# SOPRANO TOURNAMENT: (Bonus Match #1): Goerke vs Marton



## Bonetan (Dec 22, 2016)

Christine Goerke, USA, 1969-






Eva Marton, Hungary, 1943-






Who's singing did you prefer and why?


----------



## Seattleoperafan (Mar 24, 2013)

That is a hard one. Maybe the hardest. Both are so involved and sing with great great power and conviction. Perhaps it is unfair to Goerke that this is a concert. Marilyn Zcshau sang a concert Elektra with all the conviction of a stage performance, but that is very hard to do. Zcshau is my favorite modern Elektra, but she is not known well so I didn't suggest her.
I will go with Marton on this. Gawd d**m, that is one of the most intense performances I have ever seen!!! She was in very good voice here, she made the C, and her voice is so amazingly moving to me. If I had a choice to see either one onstage I would go with Marton. People who heard her said she had a bigger voice than Nilsson. Believe it or not, but she was an amazing Mozart performer, at least early on.


----------



## Bonetan (Dec 22, 2016)

I'm trying to match studio recordings with studio recordings, concert performances with concert performances, live stage recordings with live stage recordings, but it's proving to be a bit more difficult than I anticipated, particularly when I'm matching singers from different eras. I hope you guys don't mind too much when the recording situations aren't equal. I'm doing my best!


----------



## Seattleoperafan (Mar 24, 2013)

Bonetan said:


> I'm trying to match studio recordings with studio recordings, concert performances with concert performances, live stage recordings with live stage recordings, but it's proving to be a bit more difficult than I anticipated, particularly when I'm matching singers from different eras. I hope you guys don't mind too much when the recording situations aren't equal. I'm doing my best!

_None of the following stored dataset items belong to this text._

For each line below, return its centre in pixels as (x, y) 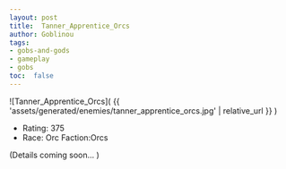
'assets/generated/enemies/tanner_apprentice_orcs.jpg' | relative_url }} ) (143, 110)
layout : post (34, 17)
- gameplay (30, 59)
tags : (19, 42)
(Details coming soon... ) (55, 155)
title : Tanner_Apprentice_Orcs (69, 26)
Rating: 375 (43, 128)
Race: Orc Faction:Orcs (65, 137)
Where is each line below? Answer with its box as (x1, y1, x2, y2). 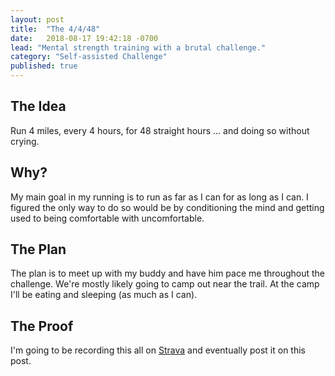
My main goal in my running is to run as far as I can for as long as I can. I (10, 191, 309, 203)
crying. (10, 135, 40, 147)
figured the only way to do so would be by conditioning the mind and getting (10, 201, 325, 213)
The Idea (10, 98, 67, 115)
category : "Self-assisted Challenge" (10, 52, 168, 62)
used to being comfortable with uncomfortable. (10, 212, 205, 224)
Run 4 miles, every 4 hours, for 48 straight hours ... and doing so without (10, 124, 310, 136)
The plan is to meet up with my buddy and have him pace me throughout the (10, 267, 326, 280)
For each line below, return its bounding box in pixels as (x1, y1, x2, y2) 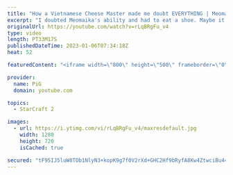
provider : (7, 74, 36, 81)
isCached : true (19, 144, 64, 151)
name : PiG (13, 81, 42, 87)
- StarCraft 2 (13, 106, 54, 113)
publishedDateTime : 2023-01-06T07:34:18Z (7, 42, 129, 49)
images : (7, 119, 30, 126)
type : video (7, 29, 42, 37)
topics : (7, 99, 30, 106)
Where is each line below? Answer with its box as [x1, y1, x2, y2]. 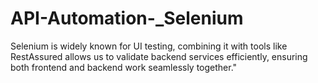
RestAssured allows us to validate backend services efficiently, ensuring [10, 50, 308, 62]
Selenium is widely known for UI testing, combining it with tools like [10, 40, 288, 52]
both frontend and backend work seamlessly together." [10, 61, 238, 73]
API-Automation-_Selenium [10, 7, 244, 30]
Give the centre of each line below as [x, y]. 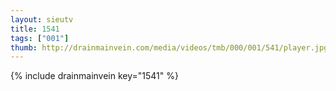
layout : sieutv [42, 19]
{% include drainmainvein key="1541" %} [94, 76]
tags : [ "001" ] [40, 38]
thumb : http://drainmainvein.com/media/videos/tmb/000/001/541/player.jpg [169, 47]
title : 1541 [35, 29]
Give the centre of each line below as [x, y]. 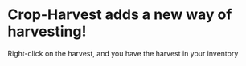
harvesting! [47, 31]
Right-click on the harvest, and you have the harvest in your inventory [123, 53]
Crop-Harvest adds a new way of [120, 15]
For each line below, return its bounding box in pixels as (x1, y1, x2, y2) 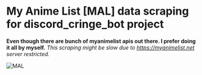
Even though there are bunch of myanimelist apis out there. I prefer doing (6, 37, 197, 45)
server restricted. (6, 50, 50, 57)
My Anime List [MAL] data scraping (6, 4, 189, 18)
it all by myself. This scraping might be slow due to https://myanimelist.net (6, 44, 195, 51)
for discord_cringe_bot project (6, 17, 164, 31)
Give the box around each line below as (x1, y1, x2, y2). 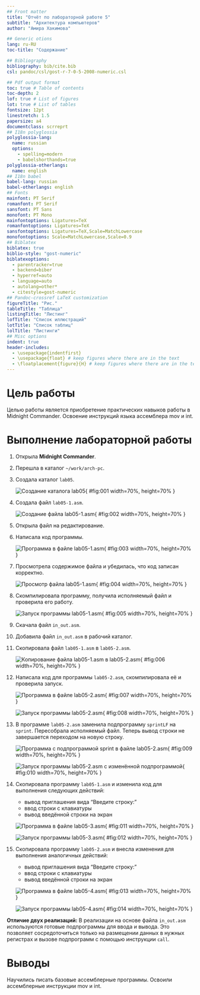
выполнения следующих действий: (15, 787, 105, 794)
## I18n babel (7, 173, 42, 179)
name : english (12, 167, 47, 174)
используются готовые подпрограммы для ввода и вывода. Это (7, 923, 170, 930)
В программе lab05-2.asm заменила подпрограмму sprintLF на (15, 721, 176, 728)
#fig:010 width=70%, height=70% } (15, 769, 102, 776)
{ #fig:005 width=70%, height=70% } (101, 610, 193, 617)
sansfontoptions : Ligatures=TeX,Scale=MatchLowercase (7, 229, 143, 235)
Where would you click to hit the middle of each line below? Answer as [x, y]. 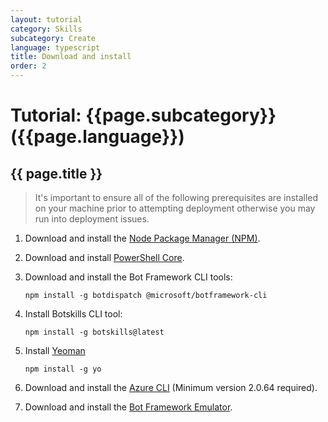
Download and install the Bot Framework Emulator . [128, 407]
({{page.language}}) [97, 137]
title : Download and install [71, 57]
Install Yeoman [55, 350]
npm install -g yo [63, 369]
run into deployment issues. [92, 219]
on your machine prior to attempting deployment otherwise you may [175, 208]
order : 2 [28, 66]
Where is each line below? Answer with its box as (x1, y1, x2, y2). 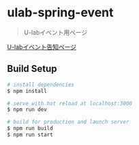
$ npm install (7, 88, 48, 94)
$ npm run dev (7, 106, 48, 114)
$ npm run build (7, 125, 53, 132)
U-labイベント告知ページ (7, 42, 77, 51)
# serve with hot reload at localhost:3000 (7, 100, 133, 107)
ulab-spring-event (7, 5, 114, 21)
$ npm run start (7, 131, 53, 138)
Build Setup (7, 63, 57, 75)
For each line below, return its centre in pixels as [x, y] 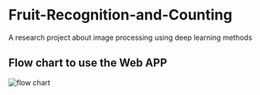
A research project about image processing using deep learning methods [130, 37]
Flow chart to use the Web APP [88, 63]
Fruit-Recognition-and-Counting [120, 15]
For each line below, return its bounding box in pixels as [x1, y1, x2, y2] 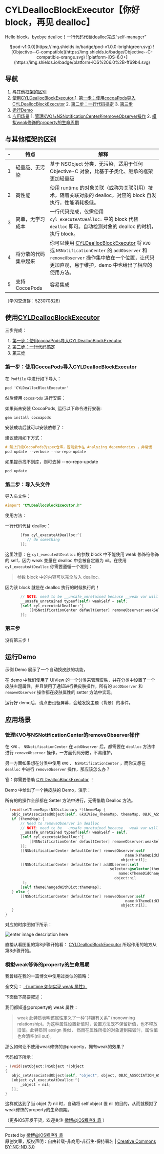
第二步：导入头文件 [5, 481, 50, 488]
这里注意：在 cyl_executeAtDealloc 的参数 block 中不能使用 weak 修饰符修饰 [5, 551, 159, 557]
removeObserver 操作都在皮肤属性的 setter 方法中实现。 [5, 690, 116, 695]
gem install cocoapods [5, 415, 51, 420]
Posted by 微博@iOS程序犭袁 [5, 1132, 63, 1138]
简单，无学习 [15, 215, 45, 222]
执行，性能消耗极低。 [49, 199, 99, 206]
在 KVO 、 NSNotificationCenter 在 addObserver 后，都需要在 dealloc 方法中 [5, 744, 156, 749]
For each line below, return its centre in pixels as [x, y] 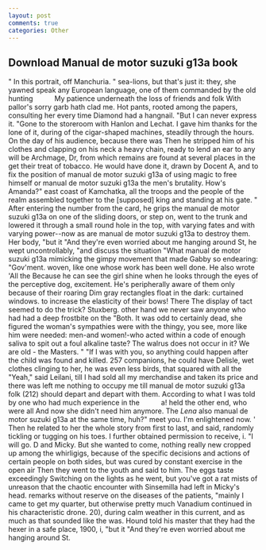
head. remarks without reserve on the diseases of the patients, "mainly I [126, 496]
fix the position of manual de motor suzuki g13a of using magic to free [123, 175]
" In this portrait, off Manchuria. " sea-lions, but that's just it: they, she [122, 82]
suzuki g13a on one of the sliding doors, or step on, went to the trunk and [128, 217]
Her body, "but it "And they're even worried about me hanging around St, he [133, 242]
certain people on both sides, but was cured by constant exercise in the [125, 462]
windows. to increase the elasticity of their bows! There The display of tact [130, 301]
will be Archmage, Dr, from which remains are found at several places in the [132, 158]
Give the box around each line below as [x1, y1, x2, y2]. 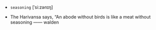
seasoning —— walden [10, 19, 59, 25]
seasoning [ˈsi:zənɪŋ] [10, 4, 53, 10]
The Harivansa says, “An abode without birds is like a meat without [10, 14, 151, 19]
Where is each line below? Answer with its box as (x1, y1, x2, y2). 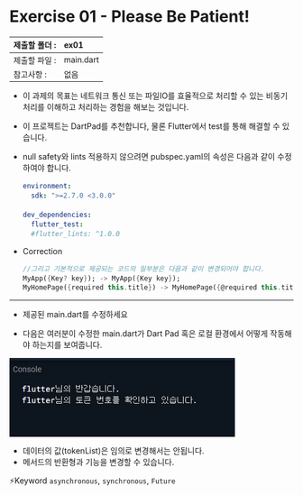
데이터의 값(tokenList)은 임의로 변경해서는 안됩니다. (22, 445, 205, 456)
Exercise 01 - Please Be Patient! (9, 6, 250, 27)
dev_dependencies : (22, 210, 92, 220)
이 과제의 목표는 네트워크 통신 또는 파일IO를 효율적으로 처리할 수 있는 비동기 (22, 90, 289, 101)
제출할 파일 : (13, 54, 57, 65)
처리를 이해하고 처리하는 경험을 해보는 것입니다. (22, 102, 189, 113)
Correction (22, 245, 63, 256)
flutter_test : (31, 219, 84, 229)
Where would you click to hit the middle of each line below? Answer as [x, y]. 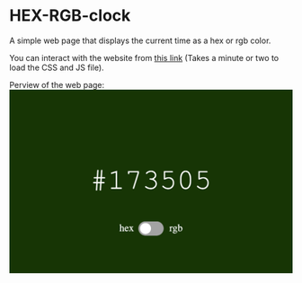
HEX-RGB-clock [70, 16]
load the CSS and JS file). [57, 67]
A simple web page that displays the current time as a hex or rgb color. [140, 40]
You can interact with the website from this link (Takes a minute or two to [144, 57]
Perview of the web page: [57, 84]
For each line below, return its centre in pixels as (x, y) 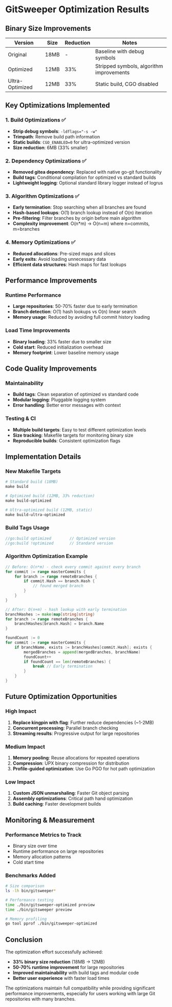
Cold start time (28, 862)
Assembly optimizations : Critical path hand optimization (73, 798)
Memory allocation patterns (42, 856)
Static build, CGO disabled (127, 84)
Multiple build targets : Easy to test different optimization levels (79, 429)
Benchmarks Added (30, 875)
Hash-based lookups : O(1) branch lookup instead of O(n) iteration (82, 213)
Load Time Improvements (38, 331)
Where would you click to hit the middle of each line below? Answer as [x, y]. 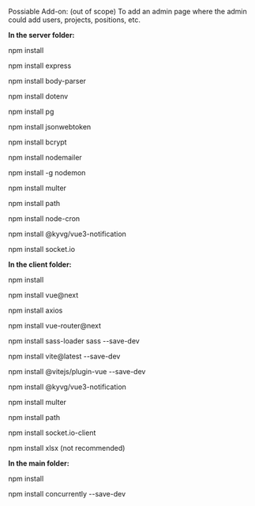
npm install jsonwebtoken [50, 127]
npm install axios [36, 310]
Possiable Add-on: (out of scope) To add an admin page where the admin [127, 11]
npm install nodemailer [45, 157]
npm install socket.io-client [52, 433]
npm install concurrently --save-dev [67, 494]
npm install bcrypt [37, 142]
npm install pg [31, 111]
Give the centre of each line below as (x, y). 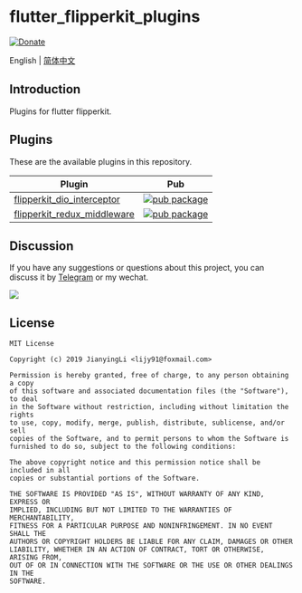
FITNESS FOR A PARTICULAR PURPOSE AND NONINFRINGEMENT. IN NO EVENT (141, 526)
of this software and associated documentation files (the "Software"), (149, 391)
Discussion (42, 246)
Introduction (45, 89)
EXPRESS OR (30, 502)
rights (22, 415)
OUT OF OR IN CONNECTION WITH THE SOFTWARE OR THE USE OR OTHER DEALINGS (151, 566)
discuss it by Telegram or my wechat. (79, 277)
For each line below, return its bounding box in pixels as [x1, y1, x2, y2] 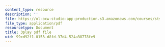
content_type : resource [5, 7, 54, 12]
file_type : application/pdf [5, 21, 63, 26]
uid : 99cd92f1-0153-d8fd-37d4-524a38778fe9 [5, 35, 96, 40]
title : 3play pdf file [5, 30, 52, 35]
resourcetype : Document [5, 25, 54, 30]
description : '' [5, 12, 38, 17]
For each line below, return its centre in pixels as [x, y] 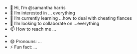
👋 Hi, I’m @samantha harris [38, 8]
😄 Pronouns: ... [26, 41]
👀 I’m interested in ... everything [43, 13]
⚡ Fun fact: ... [23, 47]
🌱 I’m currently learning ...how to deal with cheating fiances [71, 18]
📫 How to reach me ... [33, 29]
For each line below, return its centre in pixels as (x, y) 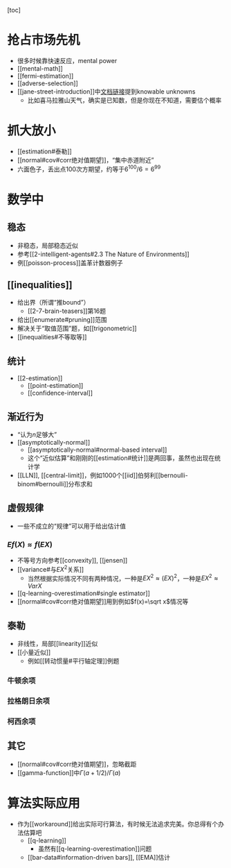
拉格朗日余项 (29, 701)
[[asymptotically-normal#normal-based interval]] (97, 450)
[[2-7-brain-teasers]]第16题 (67, 311)
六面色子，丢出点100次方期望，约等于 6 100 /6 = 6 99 (89, 168)
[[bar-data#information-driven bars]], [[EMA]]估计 (99, 857)
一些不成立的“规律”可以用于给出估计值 (72, 526)
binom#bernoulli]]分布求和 (55, 484)
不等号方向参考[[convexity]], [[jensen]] (72, 561)
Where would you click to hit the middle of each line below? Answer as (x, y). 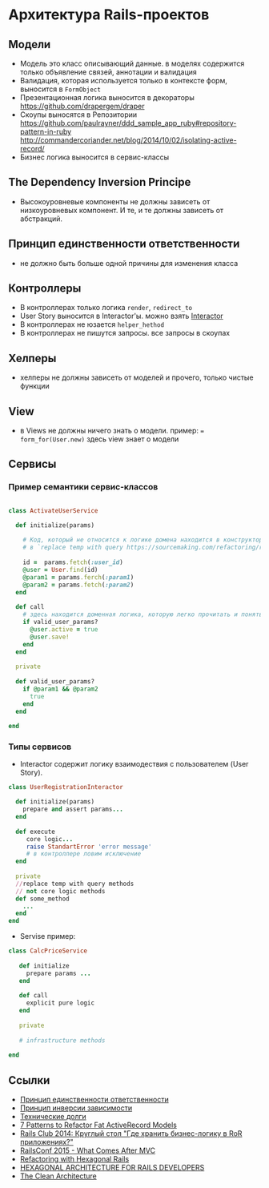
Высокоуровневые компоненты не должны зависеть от (115, 201)
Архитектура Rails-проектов (109, 15)
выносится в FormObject (60, 89)
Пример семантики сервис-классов (83, 487)
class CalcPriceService (48, 951)
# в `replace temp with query (73, 548)
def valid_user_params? (55, 682)
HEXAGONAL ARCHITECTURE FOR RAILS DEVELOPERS (112, 1168)
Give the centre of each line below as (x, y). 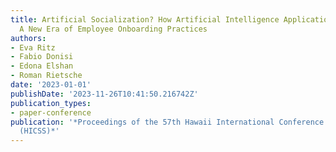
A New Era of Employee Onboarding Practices (113, 29)
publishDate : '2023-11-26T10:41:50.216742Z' (104, 94)
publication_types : (51, 103)
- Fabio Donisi (42, 57)
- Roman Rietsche (46, 76)
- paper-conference (51, 112)
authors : (28, 38)
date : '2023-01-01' (51, 85)
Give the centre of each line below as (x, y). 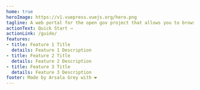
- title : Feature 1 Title (38, 45)
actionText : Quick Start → (40, 28)
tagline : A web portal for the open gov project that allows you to (93, 22)
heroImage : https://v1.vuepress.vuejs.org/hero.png (71, 17)
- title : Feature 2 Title (38, 56)
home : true (20, 12)
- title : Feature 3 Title (38, 67)
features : (18, 39)
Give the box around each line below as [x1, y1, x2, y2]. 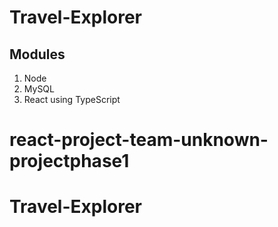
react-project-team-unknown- [9, 129, 269, 151]
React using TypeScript [23, 94, 121, 105]
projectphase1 [9, 150, 130, 173]
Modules [9, 46, 66, 63]
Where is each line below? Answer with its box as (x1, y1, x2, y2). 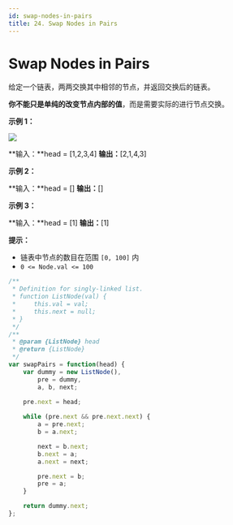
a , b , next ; (37, 383, 79, 391)
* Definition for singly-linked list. (11, 285, 144, 293)
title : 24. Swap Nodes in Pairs (8, 19, 118, 28)
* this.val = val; (11, 300, 89, 308)
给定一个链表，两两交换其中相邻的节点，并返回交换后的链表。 (8, 82, 215, 92)
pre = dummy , (37, 375, 82, 384)
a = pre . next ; (37, 420, 85, 428)
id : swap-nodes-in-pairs (8, 11, 93, 20)
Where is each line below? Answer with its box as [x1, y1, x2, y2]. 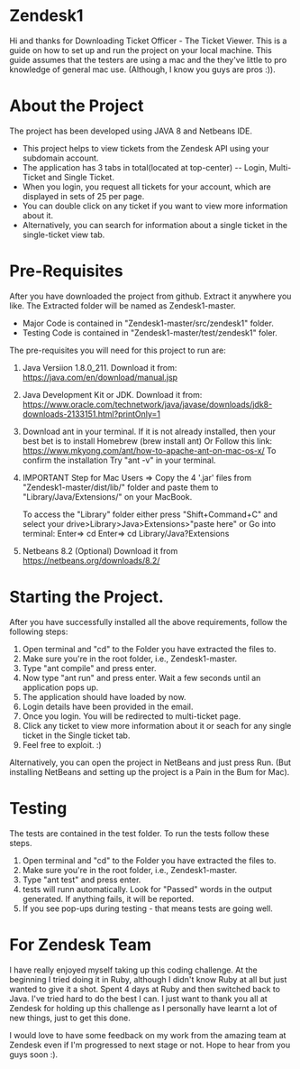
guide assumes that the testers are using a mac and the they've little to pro [9, 54, 287, 65]
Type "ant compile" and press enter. [22, 662, 157, 673]
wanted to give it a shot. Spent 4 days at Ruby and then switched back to [9, 983, 281, 994]
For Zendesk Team [9, 935, 151, 954]
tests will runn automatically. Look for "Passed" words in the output [22, 883, 273, 894]
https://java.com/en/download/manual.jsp [22, 372, 178, 382]
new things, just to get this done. [9, 1012, 131, 1023]
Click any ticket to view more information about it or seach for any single [22, 720, 292, 731]
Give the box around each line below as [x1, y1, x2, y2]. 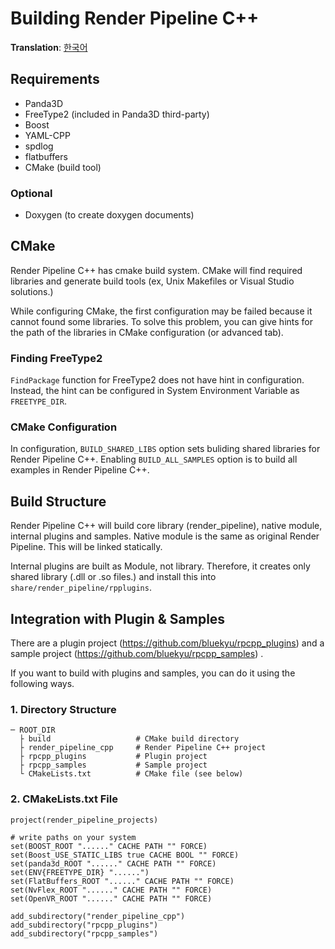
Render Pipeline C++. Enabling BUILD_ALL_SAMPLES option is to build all [10, 453, 298, 466]
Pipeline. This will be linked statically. [10, 541, 163, 553]
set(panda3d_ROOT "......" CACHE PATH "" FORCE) [10, 858, 217, 869]
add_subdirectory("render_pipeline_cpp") [10, 911, 186, 921]
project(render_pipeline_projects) [10, 815, 159, 825]
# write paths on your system [10, 832, 137, 842]
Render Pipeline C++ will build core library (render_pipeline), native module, [10, 520, 323, 532]
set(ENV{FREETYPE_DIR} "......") [10, 867, 150, 877]

You know, many modern singers never record in studio anymore. You are doing a great job. The available material is limited.


----------



## Woodduck (Mar 17, 2014)

Goerke, somewhat. Not that I'm fond of her or think that she presents the music better, but the vibratofest provided by the aging Marton is unendurable. I don't care how intense she is if she can't produce a clean vocal sound. Goerke has a vibrato problem, too, above the staff where something funny happens to the voice which I can't explain. It goes all tight and tremulous and robs the climaxes of impact. None of this really matters to me, since I seem to find this music less, rather than more, rewarding as the years pass. Strauss's mixture of not-very-shocking (nowadays) dissonance with rose-cavalier whipped-cream waltz tunes, intended to put over a horror-movie libretto, strikes me as upper-class kitsch (and is kitsch any fun, or even still kitsch, when it's classy-cal?). But that's just me. Thanks for your indulgence.


----------



## vivalagentenuova (Jun 11, 2019)

Ok I take back everything bad I ever said about Nilsson


----------



## silentio (Nov 10, 2014)

vivalagentenuova said:


> Ok I take back everything bad I ever said about Nilsson


I hear you there! I was pretty picky about dramatic soprano too, but then I realized it is a privilege to have great voices (Flagstad, Traubel, Grob-Prandl, Nilsson, etc.,) around to complain about their minor shortcomings. These two clips above are why. I can't really vote for either.


----------



## Seattleoperafan (Mar 24, 2013)

Woodduck said:


> Goerke, somewhat. Not that I'm fond of her or think that she presents the music better, but the vibratofest provided by the aging Marton is unendurable. I don't care how intense she is if she can't produce a clean vocal sound. Goerke has a vibrato problem, too, above the staff where something funny happens to the voice which I can't explain. It goes all tight and tremulous and robs the climaxes of impact. None of this really matters to me, since I seem to find this music less, rather than more, rewarding as the years pass. Strauss's mixture of not-very-shocking (nowadays) dissonance with rose-cavalier whipped-cream waltz tunes, intended to put over a horror-movie libretto, strikes me as upper-class kitsch (and is kitsch any fun, or even still kitsch, when it's classy-cal?). But that's just me. Thanks for your indulgence.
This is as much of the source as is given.